* _Items from a data source_:
┏━━
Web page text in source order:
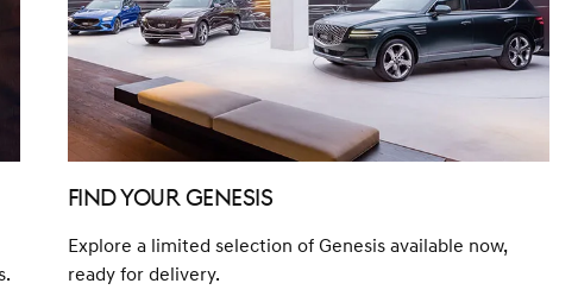
Find your Genesis
Explore a limited selection of Genesis available now,
ready for delivery.
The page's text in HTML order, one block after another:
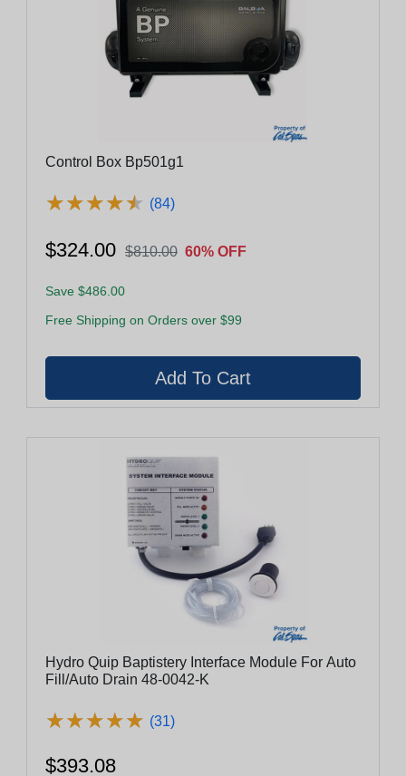
Control Box Bp501g1
★★★★★
★★★★★ (84)
$324.00 $810.00 60% OFF
Save $486.00
Free Shipping on Orders over $99
Hydro Quip Baptistery Interface Module For Auto
Fill/Auto Drain 48-0042-K
★★★★★
★★★★★ (31)
$393.08
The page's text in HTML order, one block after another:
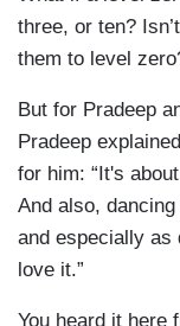
three, or ten?
them to level
But for Pradeep
Pradeep
for him: “It's
And also,
and especially as
love it.”
You heard it here
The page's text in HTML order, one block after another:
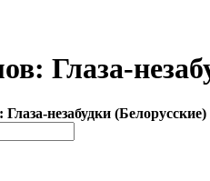
Глаза-
незабудки (Белорусские)
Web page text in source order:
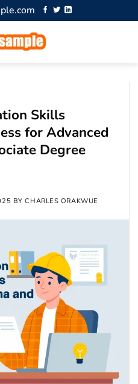
Skills
for Advanced
Degree
BYCHARLES ORAKWUE
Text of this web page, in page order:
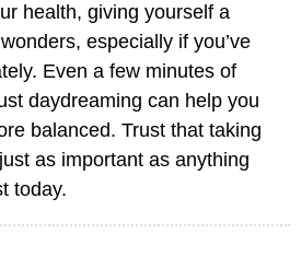
health, giving yourself a
especially if you’ve
Even a few minutes of
daydreaming can help you
balanced. Trust that taking
as important as anything
today.
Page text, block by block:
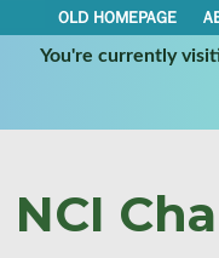
OLD HOMEPAGE
You're currently
NCI
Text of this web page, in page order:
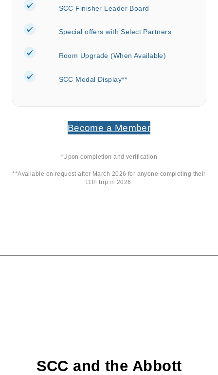
SCC Finisher Leader Board
Special offers with Select Partners
Room Upgrade (When Available)
SCC Medal Display**
Become a Member
*Upon completion and verification
**Available on request after March 2026 for anyone completing their
11th trip in 2026.
SCC and the Abbott
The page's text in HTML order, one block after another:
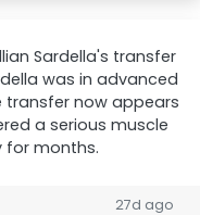
Sardella's transfer
was in advanced
now appears
a serious muscle
for months.
27d ago
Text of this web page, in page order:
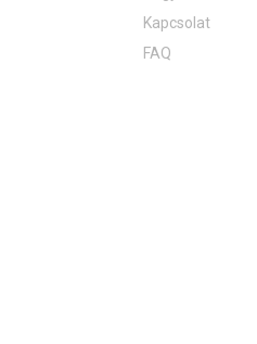
Kapcsolat
FAQ
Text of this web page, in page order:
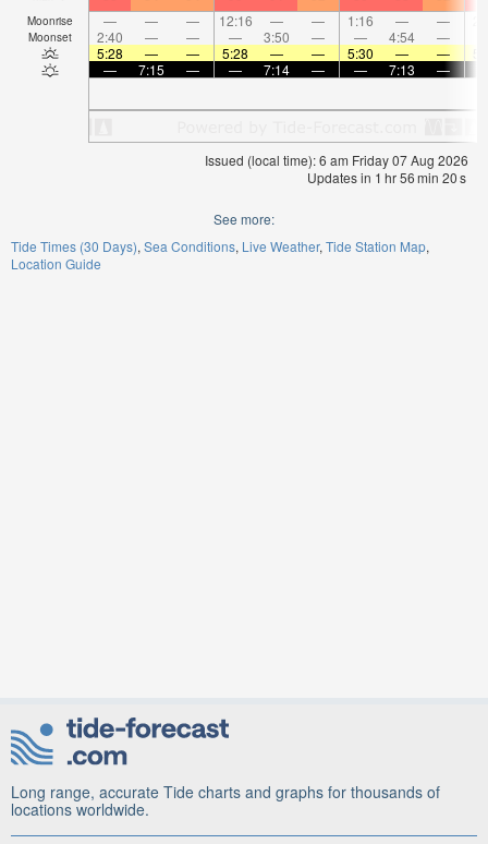
Moonrise — — — 12:16 — — 1:16 — —
Moonset 2:40 — — — 3:50 — — 4:54 —
5:28
— — 5:28 — — 5:30 — —
—
7:15 — — 7:14 — — 7:13 —
Issued (local time): 6 am Friday 07 Aug 2026
Updates in 1 hr56min 19s
See more:
Tide Times (30 Days) Sea Conditions Live Weather Tide Station Map
Location Guide
Long range, accurate Tide charts and graphs for thousands of
locations worldwide.
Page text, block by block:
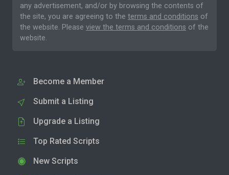
any advertisement, and/or by browsing the contents of
the site, you are agreeing to the terms and conditions of
the website. Please view the terms and conditions of the
website.
Become a Member
Submit a Listing
Upgrade a Listing
Top Rated Scripts
New Scripts
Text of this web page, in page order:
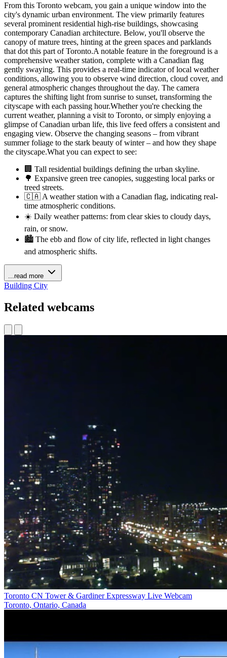
From this Toronto webcam, you gain a unique window into the
city's dynamic urban environment. The view primarily features
several prominent residential high-rise buildings, showcasing
contemporary Canadian architecture. Below, you'll observe the
canopy of mature trees, hinting at the green spaces and parklands
that dot this part of Toronto.A notable feature in the foreground is a
comprehensive weather station, complete with a Canadian flag
gently swaying. This provides a real-time indicator of local weather
conditions, allowing you to observe wind direction, cloud cover, and
general atmospheric changes throughout the day. The camera
captures the shifting light from sunrise to sunset, transforming the
cityscape with each passing hour.Whether you're checking the
current weather, planning a visit to Toronto, or simply enjoying a
glimpse of Canadian urban life, this live feed offers a consistent and
engaging view. Observe the changing seasons – from vibrant
summer foliage to the stark beauty of winter – and how they shape
the cityscape.What you can expect to see:
🏢 Tall residential buildings defining the urban skyline.
🌳 Expansive green tree canopies, suggesting local parks or
treed streets.
🇨🇦 A weather station with a Canadian flag, indicating real-
time atmospheric conditions.
☀️ Daily weather patterns: from clear skies to cloudy days,
rain, or snow.
🏙️ The ebb and flow of city life, reflected in light changes
and atmospheric shifts.
...read more
Building City
Related webcams
Toronto CN Tower & Gardiner Expressway Live Webcam
Toronto, Ontario, Canada
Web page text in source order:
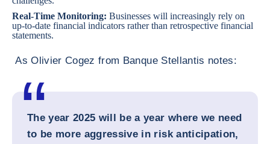
Real-Time Monitoring: Businesses will increasingly rely on
up-to-date financial indicators rather than retrospective financial
statements.
As Olivier Cogez from Banque Stellantis notes:
The year 2025 will be a year where we need
to be more aggressive in risk anticipation,
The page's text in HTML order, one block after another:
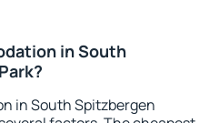
in South
in South Spitzbergen
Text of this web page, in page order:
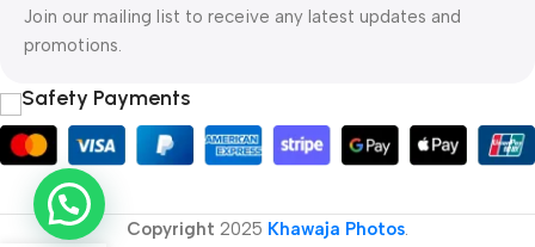
Join our mailing list to receive any latest updates and
promotions.
Safety Payments
Copyright 2025 Khawaja Photos.
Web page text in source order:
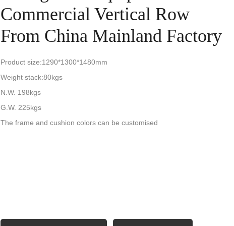
Commercial Vertical Row
From China Mainland Factory
Product size:1290*1300*1480mm
Weight stack:80kgs
N.W. 198kgs
G.W. 225kgs
The frame and cushion colors can be customised
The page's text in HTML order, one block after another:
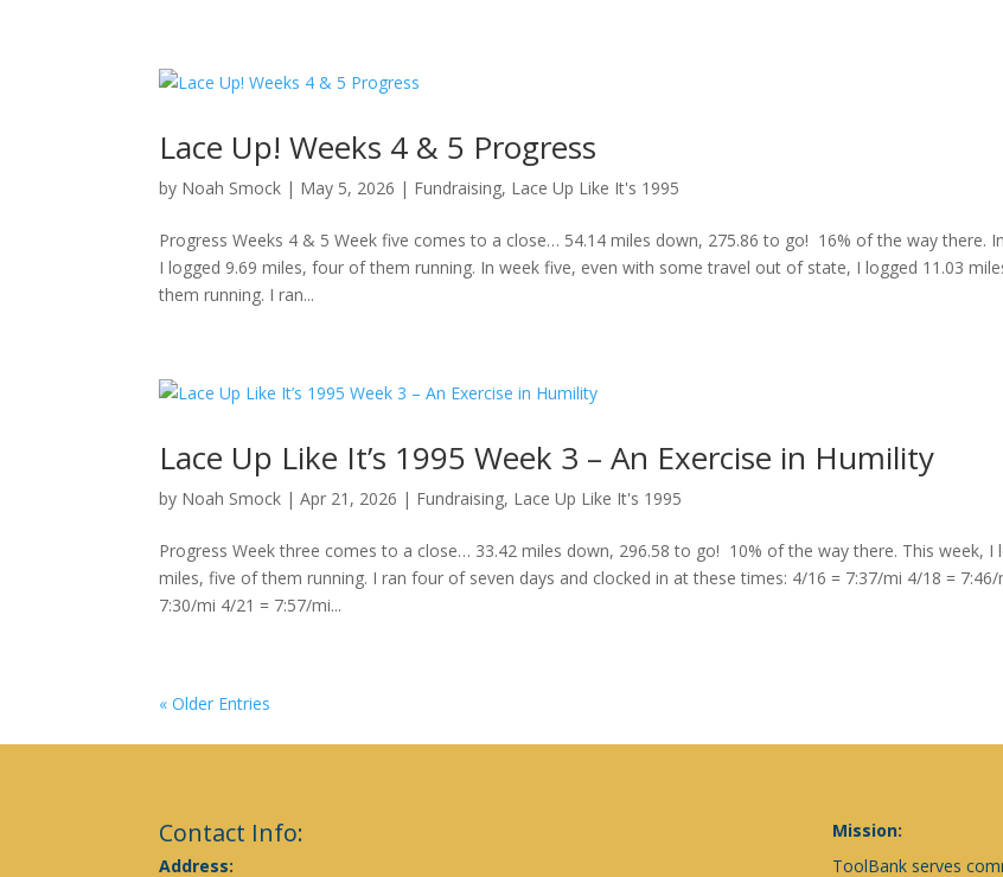
Lace Up! Weeks 4 & 5 Progress
by Noah Smock | May 5, 2026 | Fundraising, Lace Up Like It's 1995
Progress Weeks 4 & 5 Week five comes to a close… 54.14 miles down, 275.86 to go! 16% of the way there.
I logged 9.69 miles, four of them running. In week five, even with some travel out of state, I logged 11.03
them running. I ran...
Lace Up Like It’s 1995 Week 3 – An Exercise in Humility
by Noah Smock |Apr 21, 2026 | Fundraising, Lace Up Like It's 1995
Progress Week three comes to a close… 33.42 miles down, 296.58 to go! 10% of the way there. This week, I
miles, five of them running. I ran four of seven days and clocked in at these times: 4/16 = 7:37/mi 4/18 =
7:30/mi 4/21 = 7:57/mi...
« Older Entries
Contact Info:
Address:
Mission:
ToolBank serves
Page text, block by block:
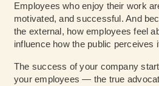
┗━━
Give back the records above exactly, with no pictures.

Web page text in source order:
Find your Genesis
Explore a limited selection of Genesis available now,
ready for delivery.
The page's text in HTML order, one block after another:
Control Box Bp501g1
★★★★★
★★★★★ (84)
$324.00 $810.00 60% OFF
Save $486.00
Free Shipping on Orders over $99
Hydro Quip Baptistery Interface Module For Auto
Fill/Auto Drain 48-0042-K
★★★★★
★★★★★ (31)
$393.08
The page's text in HTML order, one block after another:
three, or ten?
them to level
But for Pradeep
Pradeep
for him: “It's
And also,
and especially as
love it.”
You heard it here
The page's text in HTML order, one block after another:
Глаза-
незабудки (Белорусские)
Web page text in source order:
Skills
for Advanced
Degree
BYCHARLES ORAKWUE
Text of this web page, in page order:
health, giving yourself a
especially if you’ve
Even a few minutes of
daydreaming can help you
balanced. Trust that taking
as important as anything
today.
Page text, block by block:
OLD HOMEPAGE
You're currently
NCI
Text of this web page, in page order:
SCC Finisher Leader Board
Special offers with Select Partners
Room Upgrade (When Available)
SCC Medal Display**
Become a Member
*Upon completion and verification
**Available on request after March 2026 for anyone completing their
11th trip in 2026.
SCC and the Abbott
The page's text in HTML order, one block after another:
Sardella's transfer
was in advanced
now appears
a serious muscle
for months.
27d ago
Text of this web page, in page order:
Kapcsolat
FAQ
Text of this web page, in page order:
Moonrise — — — 12:16 — — 1:16 — —
Moonset 2:40 — — — 3:50 — — 4:54 —
5:28
— — 5:28 — — 5:30 — —
—
7:15 — — 7:14 — — 7:13 —
Issued (local time): 6 am Friday 07 Aug 2026
Updates in 1 hr56min 19s
See more:
Tide Times (30 Days) Sea Conditions Live Weather Tide Station Map
Location Guide
Long range, accurate Tide charts and graphs for thousands of
locations worldwide.
Page text, block by block:
any advertisement, and/or by browsing the contents of
the site, you are agreeing to the terms and conditions of
the website. Please view the terms and conditions of the
website.
Become a Member
Submit a Listing
Upgrade a Listing
Top Rated Scripts
New Scripts
Text of this web page, in page order:
From this Toronto webcam, you gain a unique window into the
city's dynamic urban environment. The view primarily features
several prominent residential high-rise buildings, showcasing
contemporary Canadian architecture. Below, you'll observe the
canopy of mature trees, hinting at the green spaces and parklands
that dot this part of Toronto.A notable feature in the foreground is a
comprehensive weather station, complete with a Canadian flag
gently swaying. This provides a real-time indicator of local weather
conditions, allowing you to observe wind direction, cloud cover, and
general atmospheric changes throughout the day. The camera
captures the shifting light from sunrise to sunset, transforming the
cityscape with each passing hour.Whether you're checking the
current weather, planning a visit to Toronto, or simply enjoying a
glimpse of Canadian urban life, this live feed offers a consistent and
engaging view. Observe the changing seasons – from vibrant
summer foliage to the stark beauty of winter – and how they shape
the cityscape.What you can expect to see:
🏢 Tall residential buildings defining the urban skyline.
🌳 Expansive green tree canopies, suggesting local parks or
treed streets.
🇨🇦 A weather station with a Canadian flag, indicating real-
time atmospheric conditions.
☀️ Daily weather patterns: from clear skies to cloudy days,
rain, or snow.
🏙️ The ebb and flow of city life, reflected in light changes
and atmospheric shifts.
...read more
Building City
Related webcams
Toronto CN Tower & Gardiner Expressway Live Webcam
Toronto, Ontario, Canada
Web page text in source order:
Real-Time Monitoring: Businesses will increasingly rely on
up-to-date financial indicators rather than retrospective financial
statements.
As Olivier Cogez from Banque Stellantis notes:
The year 2025 will be a year where we need
to be more aggressive in risk anticipation,
The page's text in HTML order, one block after another:
in South
in South Spitzbergen
Text of this web page, in page order:
Join our mailing list to receive any latest updates and
promotions.
Safety Payments
Copyright 2025 Khawaja Photos.
Web page text in source order:
Commercial Vertical Row
From China Mainland Factory
Product size:1290*1300*1480mm
Weight stack:80kgs
N.W. 198kgs
G.W. 225kgs
The frame and cushion colors can be customised
The page's text in HTML order, one block after another:
Lace Up! Weeks 4 & 5 Progress
by Noah Smock | May 5, 2026 | Fundraising, Lace Up Like It's 1995
Progress Weeks 4 & 5 Week five comes to a close… 54.14 miles down, 275.86 to go! 16% of the way there.
I logged 9.69 miles, four of them running. In week five, even with some travel out of state, I logged 11.03
them running. I ran...
Lace Up Like It’s 1995 Week 3 – An Exercise in Humility
by Noah Smock |Apr 21, 2026 | Fundraising, Lace Up Like It's 1995
Progress Week three comes to a close… 33.42 miles down, 296.58 to go! 10% of the way there. This week, I
miles, five of them running. I ran four of seven days and clocked in at these times: 4/16 = 7:37/mi 4/18 =
7:30/mi 4/21 = 7:57/mi...
« Older Entries
Contact Info:
Address:
Mission:
ToolBank serves
Page text, block by block:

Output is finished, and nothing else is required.